Víctor Coto

Personal information
- Full name: Víctor Miguel Coto Ortega
- Date of birth: 29 September 1990 (age 35)
- Place of birth: Limón, Costa Rica
- Height: 1.80 m (5 ft 11 in)
- Position: Striker

Team information
- Current team: Geylang International
- Number: 16

Youth career
- Deportivo Saprissa
- Cisco Roma

Senior career*
- Years: Team / Apps / (Gls)
- 2008–2009: Sliema Wanderers / 9 / (2)
- 2010: Gimnasia Jujuy / 19 / (0)
- 2011: Zeyar Shew Myay
- 2012: Persijap Jepara /  / (1)
- 2013–2014: UCR / 47 / (5)
- 2015–2016: Zeyar Shew Myay / 22 / (7)
- 2017: Geylang International / 22 / (5)

= Víctor Coto =

Costa Rican footballer (born 1990)

Víctor Miguel Coto Ortega (born 29 September 1990, in Limón, Costa Rica) is a Costa Rican footballer. He is the first Costa Rican to have ever played in the S.League.

==Club career==

Leaving Costa Rica aged 15 to start his youth career, Coto lived in Italy, during his time at Cisco Roma.

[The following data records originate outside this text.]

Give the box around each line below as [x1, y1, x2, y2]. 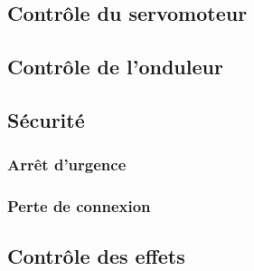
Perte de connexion [7, 195, 151, 218]
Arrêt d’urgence [7, 153, 127, 176]
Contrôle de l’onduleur [7, 53, 223, 81]
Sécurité [7, 105, 85, 133]
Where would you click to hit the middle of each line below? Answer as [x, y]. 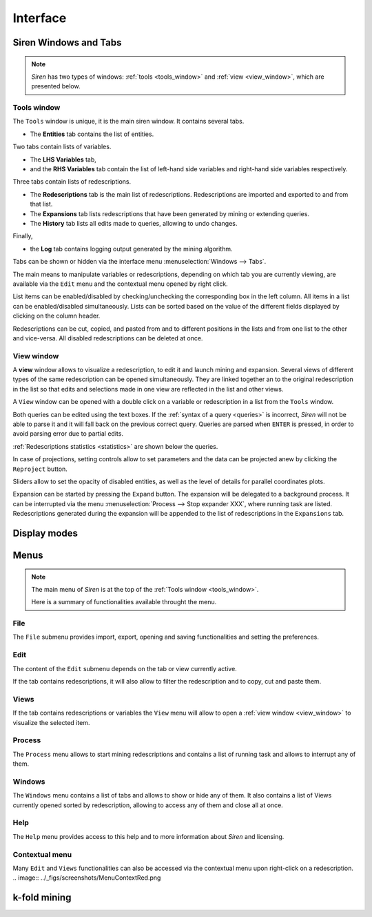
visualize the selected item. [51, 722]
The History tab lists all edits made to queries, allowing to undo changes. [134, 223]
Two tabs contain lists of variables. [62, 147]
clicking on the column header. [56, 316]
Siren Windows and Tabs [67, 42]
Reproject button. [40, 469]
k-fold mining [42, 898]
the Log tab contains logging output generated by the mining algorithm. [131, 249]
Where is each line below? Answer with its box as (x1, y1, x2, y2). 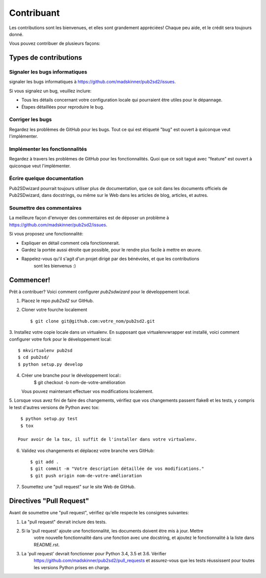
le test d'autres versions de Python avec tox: (9, 404, 100, 410)
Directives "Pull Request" (9, 497, 90, 505)
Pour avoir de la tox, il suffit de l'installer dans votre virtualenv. (18, 437, 197, 442)
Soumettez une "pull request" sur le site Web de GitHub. (21, 484, 135, 490)
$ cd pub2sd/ (18, 354, 49, 360)
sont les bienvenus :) (33, 263, 76, 269)
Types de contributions (9, 53, 82, 62)
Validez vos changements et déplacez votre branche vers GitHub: (21, 447, 155, 454)
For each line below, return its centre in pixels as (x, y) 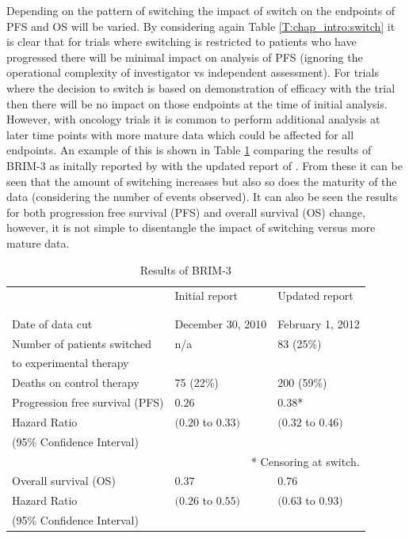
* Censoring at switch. (305, 461)
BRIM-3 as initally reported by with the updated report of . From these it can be (204, 165)
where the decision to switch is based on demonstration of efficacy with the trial (201, 87)
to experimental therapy (71, 363)
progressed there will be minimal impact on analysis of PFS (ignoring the (185, 57)
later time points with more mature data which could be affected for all (180, 134)
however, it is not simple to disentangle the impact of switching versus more (191, 227)
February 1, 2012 (319, 323)
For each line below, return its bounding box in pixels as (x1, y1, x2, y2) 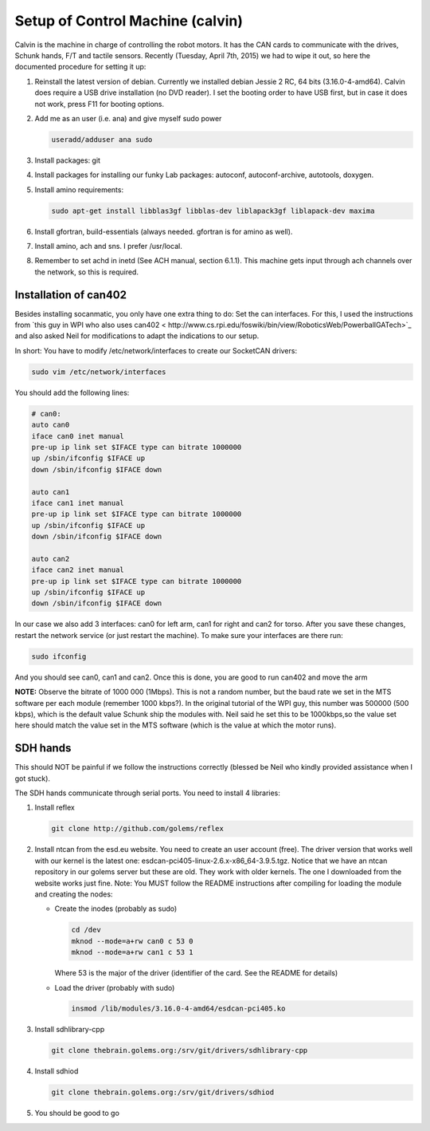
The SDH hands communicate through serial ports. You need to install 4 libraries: (14, 788, 280, 798)
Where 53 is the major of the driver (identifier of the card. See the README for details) (54, 968, 338, 978)
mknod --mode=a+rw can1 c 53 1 (71, 948, 194, 957)
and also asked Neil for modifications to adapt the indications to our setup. (14, 331, 260, 341)
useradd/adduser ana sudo (51, 135, 153, 144)
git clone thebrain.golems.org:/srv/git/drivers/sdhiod (51, 1088, 275, 1097)
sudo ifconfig (31, 652, 87, 661)
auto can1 (31, 487, 70, 496)
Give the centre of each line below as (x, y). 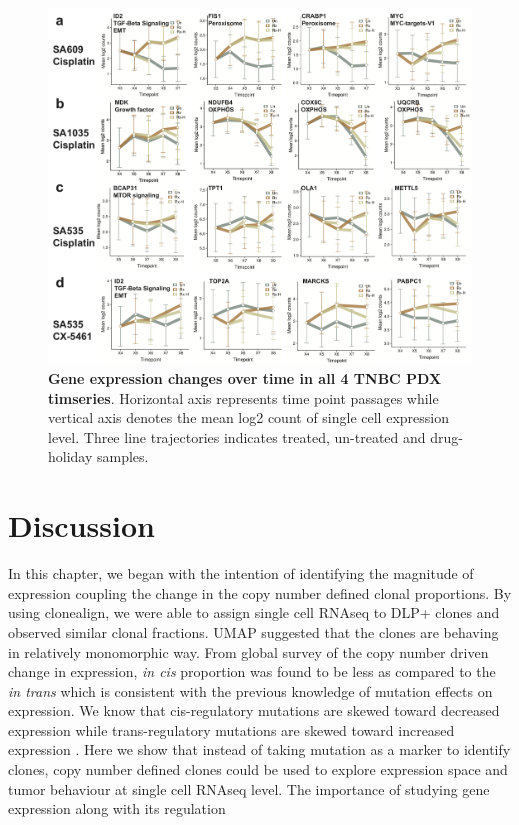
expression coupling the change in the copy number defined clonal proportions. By (260, 592)
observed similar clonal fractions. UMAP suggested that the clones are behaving (253, 631)
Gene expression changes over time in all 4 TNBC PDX (245, 378)
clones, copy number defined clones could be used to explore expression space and (258, 769)
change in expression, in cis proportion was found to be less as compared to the (252, 671)
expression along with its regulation (117, 808)
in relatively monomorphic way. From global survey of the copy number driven (248, 651)
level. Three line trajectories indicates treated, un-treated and (237, 436)
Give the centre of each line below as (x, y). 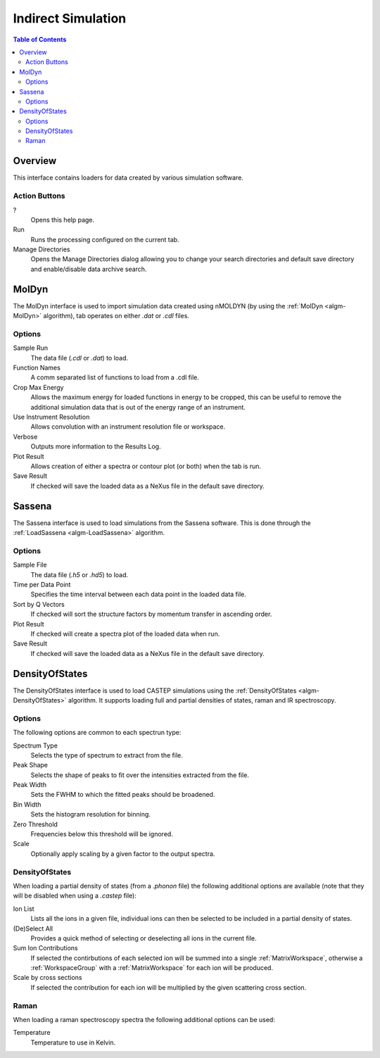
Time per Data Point (42, 584)
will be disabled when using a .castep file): (75, 896)
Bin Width (27, 804)
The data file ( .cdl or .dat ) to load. (80, 358)
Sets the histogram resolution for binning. (91, 814)
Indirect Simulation (70, 18)
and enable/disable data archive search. (89, 269)
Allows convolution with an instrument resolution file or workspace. (128, 427)
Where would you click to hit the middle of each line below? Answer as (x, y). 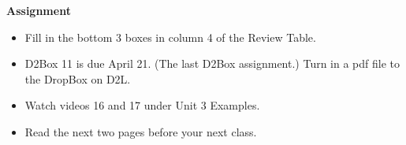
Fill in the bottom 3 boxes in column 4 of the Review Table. (170, 37)
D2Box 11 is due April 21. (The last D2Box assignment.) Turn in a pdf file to (212, 63)
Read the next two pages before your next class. (141, 131)
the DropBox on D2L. (78, 78)
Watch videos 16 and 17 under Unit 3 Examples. (142, 105)
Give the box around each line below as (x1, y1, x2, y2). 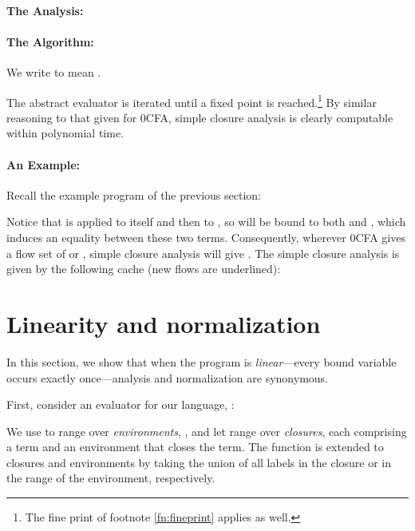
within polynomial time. (6, 125, 125, 141)
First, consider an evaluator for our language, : (6, 396, 235, 413)
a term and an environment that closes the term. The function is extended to (6, 438, 384, 455)
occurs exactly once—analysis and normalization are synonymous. (6, 369, 329, 386)
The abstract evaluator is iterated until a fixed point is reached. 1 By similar (6, 91, 377, 110)
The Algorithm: (6, 33, 94, 50)
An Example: (6, 156, 81, 172)
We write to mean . (6, 63, 101, 80)
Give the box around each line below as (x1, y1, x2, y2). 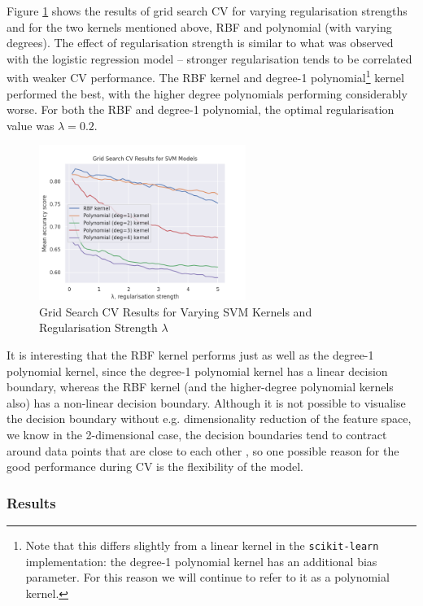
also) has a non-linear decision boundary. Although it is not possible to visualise (7, 394, 406, 411)
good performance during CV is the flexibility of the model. (7, 458, 304, 475)
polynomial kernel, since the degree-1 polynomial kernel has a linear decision (7, 362, 388, 379)
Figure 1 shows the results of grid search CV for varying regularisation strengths (7, 2, 408, 19)
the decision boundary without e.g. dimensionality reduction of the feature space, (7, 410, 412, 427)
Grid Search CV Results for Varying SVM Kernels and (39, 303, 312, 320)
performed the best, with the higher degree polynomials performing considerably (7, 85, 408, 102)
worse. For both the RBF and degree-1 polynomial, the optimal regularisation (7, 101, 395, 118)
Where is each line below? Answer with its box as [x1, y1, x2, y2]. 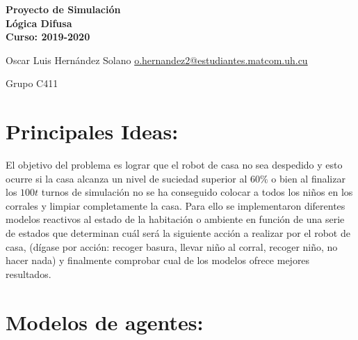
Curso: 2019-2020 [6, 29, 90, 44]
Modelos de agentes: [6, 307, 204, 336]
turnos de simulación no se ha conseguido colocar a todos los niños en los [41, 185, 353, 199]
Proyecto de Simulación [6, 2, 121, 16]
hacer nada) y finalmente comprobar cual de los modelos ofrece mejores [6, 253, 310, 268]
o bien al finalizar [271, 171, 345, 185]
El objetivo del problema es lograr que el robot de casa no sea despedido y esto [6, 157, 343, 172]
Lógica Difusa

He has played in Europe and Asia had a spell at Argentine second division outfit Gimnasia Jujuy who released him in December 2011.

Coto played the 2014 Verano for Costa Rican primera division side UCR.

Penning a one-year contract with Geylang International in February 2017, the striker scored three goals in pre-season for the Singaporean team, registering his first competitive goal for the Eagles in a 1–1 tie with Warriors FC in the S.League.

Persija Jakarta were rumored to have shown interest in buying him for the 2016 Indonesia Soccer Championship A.